# I have my EMT-B test today!



## phabib (Nov 13, 2008)

I'm wicked excited! I feel prepared and I'm going to get a good meal now. Hopefully everything will go well.


----------



## tatersalad (Nov 13, 2008)

Good Luck!


----------



## stephenrb81 (Nov 13, 2008)

Good to see that your in good-spirits and not psyching yourself out.  Good luck and let us know how you did


----------



## Code 3 (Nov 13, 2008)

G'luck :beerchug:


----------



## poppawilly (Nov 13, 2008)

just passed mine yesterday.  i wish you luck and let us know how you did.


----------



## phabib (Nov 13, 2008)

Just got back. Test stopped me after 90 questions.
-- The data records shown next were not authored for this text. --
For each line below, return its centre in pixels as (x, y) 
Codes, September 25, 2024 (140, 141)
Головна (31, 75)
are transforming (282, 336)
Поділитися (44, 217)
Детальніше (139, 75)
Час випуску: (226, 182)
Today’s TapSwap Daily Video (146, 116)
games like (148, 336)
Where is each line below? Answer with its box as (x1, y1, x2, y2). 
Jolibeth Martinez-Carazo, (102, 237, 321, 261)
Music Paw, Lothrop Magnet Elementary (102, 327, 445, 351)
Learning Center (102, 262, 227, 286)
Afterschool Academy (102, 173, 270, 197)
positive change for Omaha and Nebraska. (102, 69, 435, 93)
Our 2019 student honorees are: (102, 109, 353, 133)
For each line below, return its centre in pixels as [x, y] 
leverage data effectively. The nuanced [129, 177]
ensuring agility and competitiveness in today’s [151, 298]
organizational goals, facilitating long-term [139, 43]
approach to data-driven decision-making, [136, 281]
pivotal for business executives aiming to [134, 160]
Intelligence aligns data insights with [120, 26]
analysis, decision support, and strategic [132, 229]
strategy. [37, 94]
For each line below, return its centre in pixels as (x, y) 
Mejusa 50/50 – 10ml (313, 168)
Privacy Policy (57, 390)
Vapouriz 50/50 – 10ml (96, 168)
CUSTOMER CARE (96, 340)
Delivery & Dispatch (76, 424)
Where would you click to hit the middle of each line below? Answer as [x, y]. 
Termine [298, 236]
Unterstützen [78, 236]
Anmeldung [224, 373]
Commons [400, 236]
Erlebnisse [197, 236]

Now comes the hard part. Just waiting for the results. I have to say, a lot of the questions were a little more vague than I expected. I was thinking it would be clear cut questions.
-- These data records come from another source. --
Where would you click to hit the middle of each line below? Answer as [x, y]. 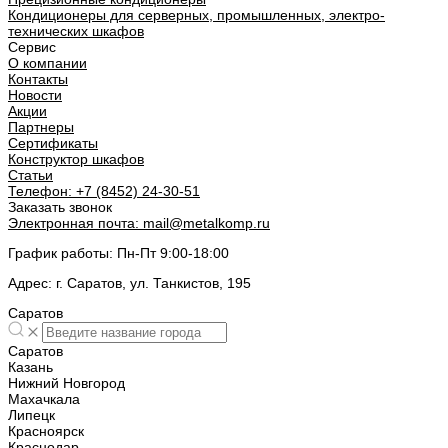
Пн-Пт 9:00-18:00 [171, 253]
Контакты [38, 79]
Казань [30, 367]
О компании [47, 63]
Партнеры [41, 127]
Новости [35, 95]
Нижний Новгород [66, 383]
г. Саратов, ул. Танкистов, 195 [151, 283]
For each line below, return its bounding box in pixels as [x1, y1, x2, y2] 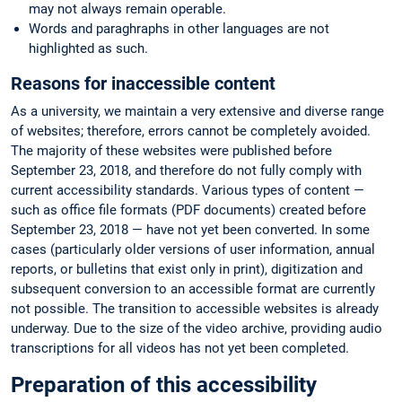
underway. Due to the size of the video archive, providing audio [11, 320, 382, 337]
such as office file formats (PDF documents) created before [11, 202, 366, 219]
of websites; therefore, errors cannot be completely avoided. [11, 123, 371, 140]
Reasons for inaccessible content [11, 73, 275, 95]
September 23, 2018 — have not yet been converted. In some [11, 222, 370, 239]
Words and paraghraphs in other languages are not [29, 21, 329, 38]
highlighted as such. [29, 40, 148, 57]
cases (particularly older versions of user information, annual [11, 241, 375, 258]
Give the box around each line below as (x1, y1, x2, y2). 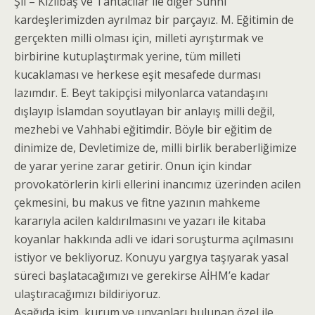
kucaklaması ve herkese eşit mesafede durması (14, 67, 261, 82)
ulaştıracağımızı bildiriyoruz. (14, 286, 160, 302)
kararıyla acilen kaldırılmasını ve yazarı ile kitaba (14, 213, 266, 229)
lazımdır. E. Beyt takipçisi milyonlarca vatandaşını (14, 85, 268, 101)
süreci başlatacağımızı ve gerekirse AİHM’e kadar (14, 268, 270, 283)
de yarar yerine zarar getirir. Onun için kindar (14, 158, 252, 174)
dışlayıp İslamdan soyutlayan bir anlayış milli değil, (14, 103, 275, 119)
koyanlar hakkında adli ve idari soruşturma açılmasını (14, 231, 293, 247)
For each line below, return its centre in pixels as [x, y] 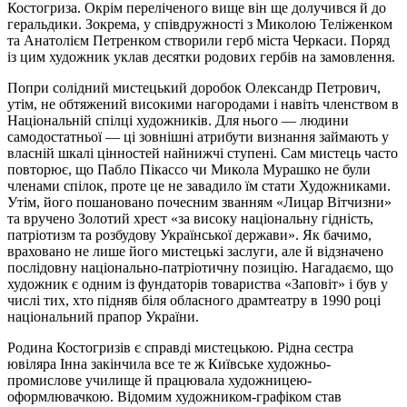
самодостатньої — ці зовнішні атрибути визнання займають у [198, 136]
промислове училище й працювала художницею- [159, 380]
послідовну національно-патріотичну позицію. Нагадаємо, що [200, 267]
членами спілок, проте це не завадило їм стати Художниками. [199, 185]
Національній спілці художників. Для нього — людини [178, 120]
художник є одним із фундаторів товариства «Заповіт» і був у [198, 283]
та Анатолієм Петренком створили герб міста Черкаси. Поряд [199, 40]
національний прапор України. [103, 316]

I'll let everyone know when I get my results.


----------



## silver (Nov 13, 2008)

Best of luck! Hopefully you passed. 
I felt the exact same way. I have like the worst anxiety; I felt like I got the last one wrong, but it was right.


----------



## Jeffrey_169 (Nov 13, 2008)

*Outstanding!!!*

I am sure you will do well, and so in advance, congrats


----------



## phabib (Nov 14, 2008)

I passed!


----------



## Jeffrey_169 (Nov 14, 2008)

*I knew you would*

Thats outstanding!!!:beerchug:


----------



## EMTinNEPA (Nov 14, 2008)

Congrats!!  Welcome to hell!!


----------